=== Work instructions ===
Copy out the full data exactly as given; pictures should not be included.

Dataset items
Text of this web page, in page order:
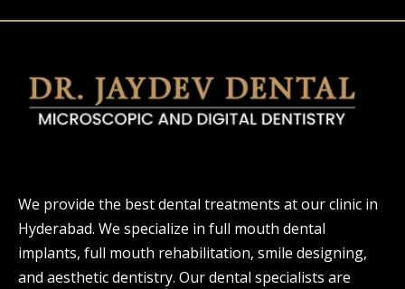
We provide the best dental treatments at our clinic in
Hyderabad. We specialize in full mouth dental
implants, full mouth rehabilitation, smile designing,
and aesthetic dentistry. Our dental specialists are
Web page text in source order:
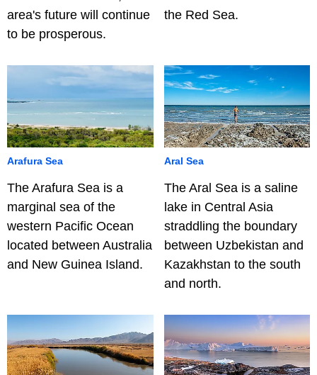
area's future will continue
to be prosperous.
the Red Sea.
Arafura Sea
The Arafura Sea is a
marginal sea of the
western Pacific Ocean
located between Australia
and New Guinea Island.
Aral Sea
The Aral Sea is a saline
lake in Central Asia
straddling the boundary
between Uzbekistan and
Kazakhstan to the south
and north.
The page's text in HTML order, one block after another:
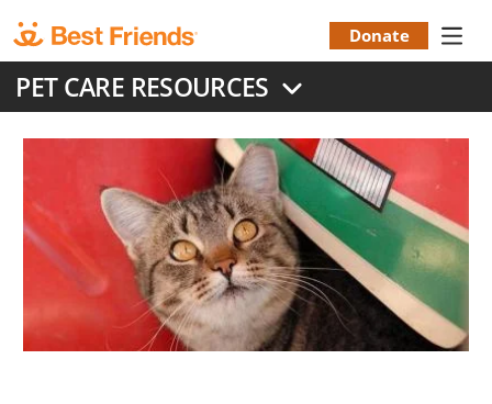
to
main
content
Menu
Donate
PET CARE RESOURCES
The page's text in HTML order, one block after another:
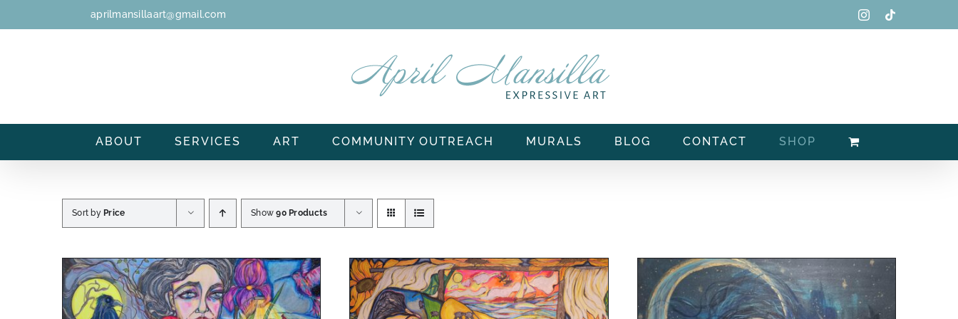
to
aprilmansillaart@gmail.com Instagram
ABOUT SERVICES ART COMMUNITY OUTREACH MURALS BLOG CONTACT SHOP
Sort byPrice Show90 Products
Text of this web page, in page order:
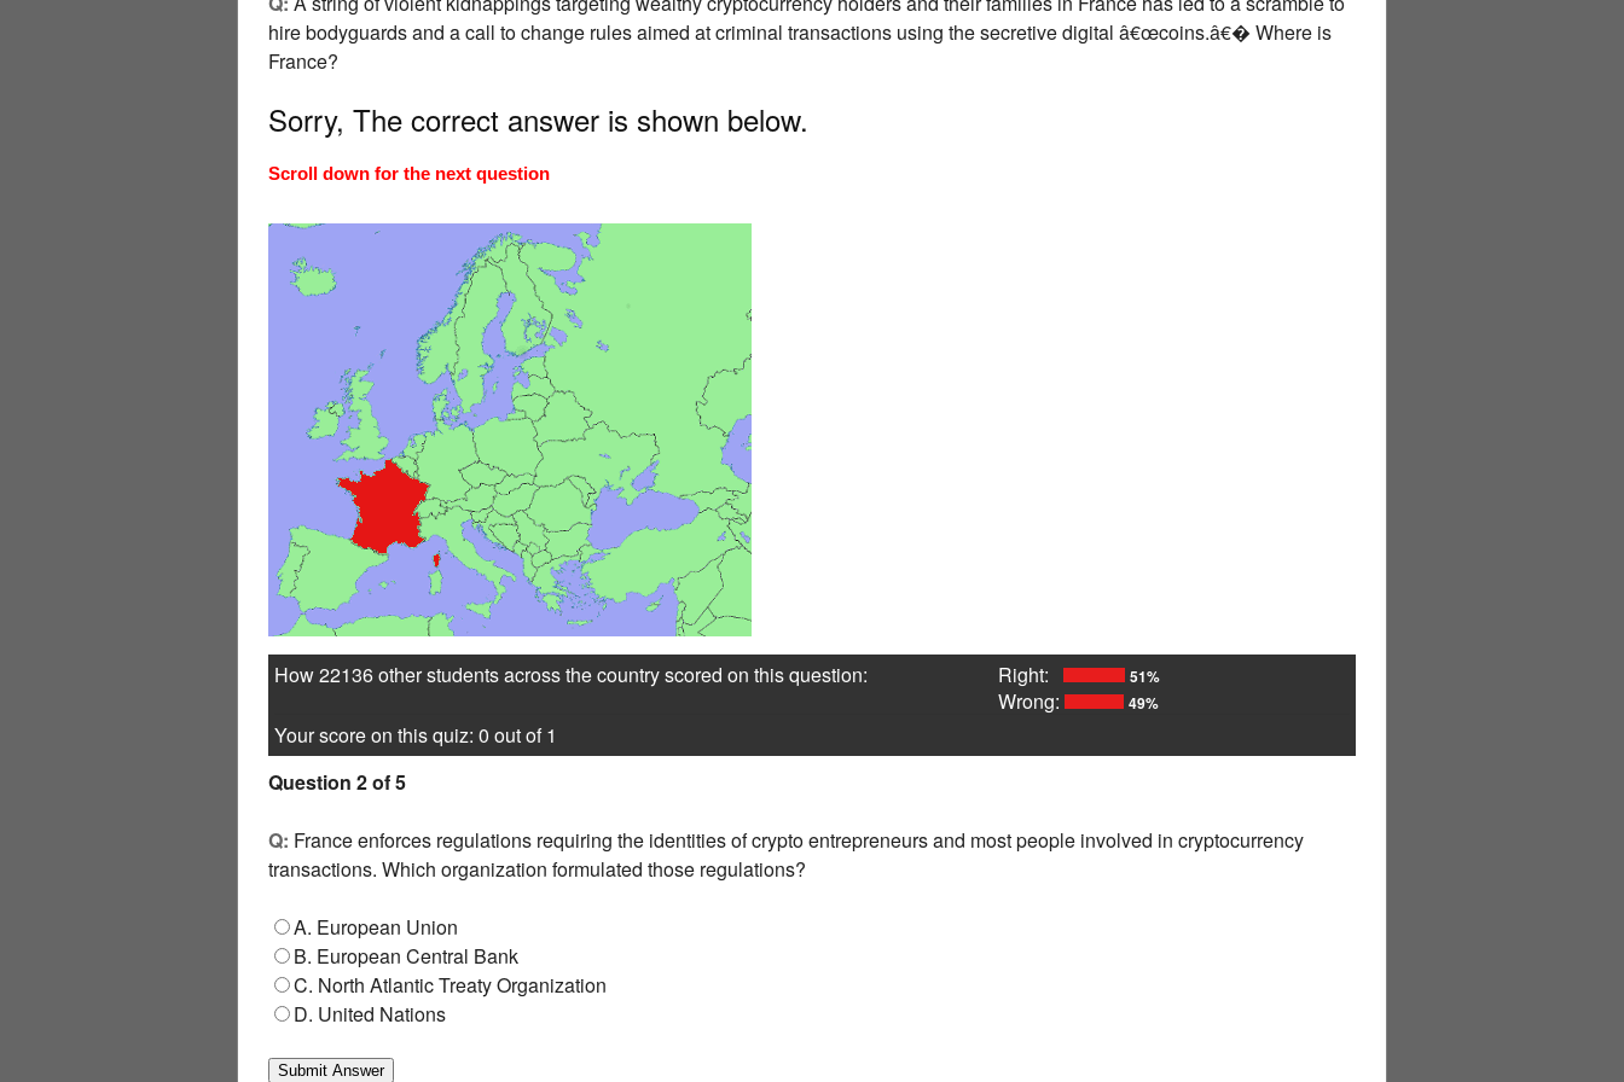
hire bodyguards and a call to change rules aimed at criminal transactions using the secretive digital â€œcoins.â€� Where is
France?
Sorry, The correct answer is shown below.
Scroll down for the next question
How 22136 other students across the country scored on this question: Right: 51%
Wrong: 49%
Your score on this quiz: 0 out of 1
Question 2 of 5
Q: France enforces regulations requiring the identities of crypto entrepreneurs and most people involved in cryptocurrency
transactions. Which organization formulated those regulations?
A. European Union
B. European Central Bank
C. North Atlantic Treaty Organization
D. United Nations
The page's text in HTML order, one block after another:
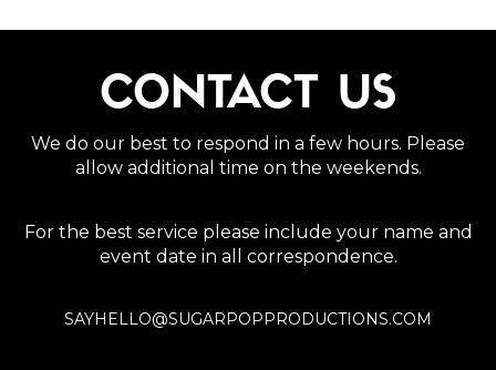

=== Finished exercise ===
Text of this web page, in page order:
We provide the best dental treatments at our clinic in
Hyderabad. We specialize in full mouth dental
implants, full mouth rehabilitation, smile designing,
and aesthetic dentistry. Our dental specialists are
Web page text in source order:
area's future will continue
to be prosperous.
the Red Sea.
Arafura Sea
The Arafura Sea is a
marginal sea of the
western Pacific Ocean
located between Australia
and New Guinea Island.
Aral Sea
The Aral Sea is a saline
lake in Central Asia
straddling the boundary
between Uzbekistan and
Kazakhstan to the south
and north.
The page's text in HTML order, one block after another:
to
main
content
Menu
Donate
PET CARE RESOURCES
The page's text in HTML order, one block after another:
to
aprilmansillaart@gmail.com Instagram
ABOUT SERVICES ART COMMUNITY OUTREACH MURALS BLOG CONTACT SHOP
Sort byPrice Show90 Products
Text of this web page, in page order:
hire bodyguards and a call to change rules aimed at criminal transactions using the secretive digital â€œcoins.â€� Where is
France?
Sorry, The correct answer is shown below.
Scroll down for the next question
How 22136 other students across the country scored on this question: Right: 51%
Wrong: 49%
Your score on this quiz: 0 out of 1
Question 2 of 5
Q: France enforces regulations requiring the identities of crypto entrepreneurs and most people involved in cryptocurrency
transactions. Which organization formulated those regulations?
A. European Union
B. European Central Bank
C. North Atlantic Treaty Organization
D. United Nations
The page's text in HTML order, one block after another:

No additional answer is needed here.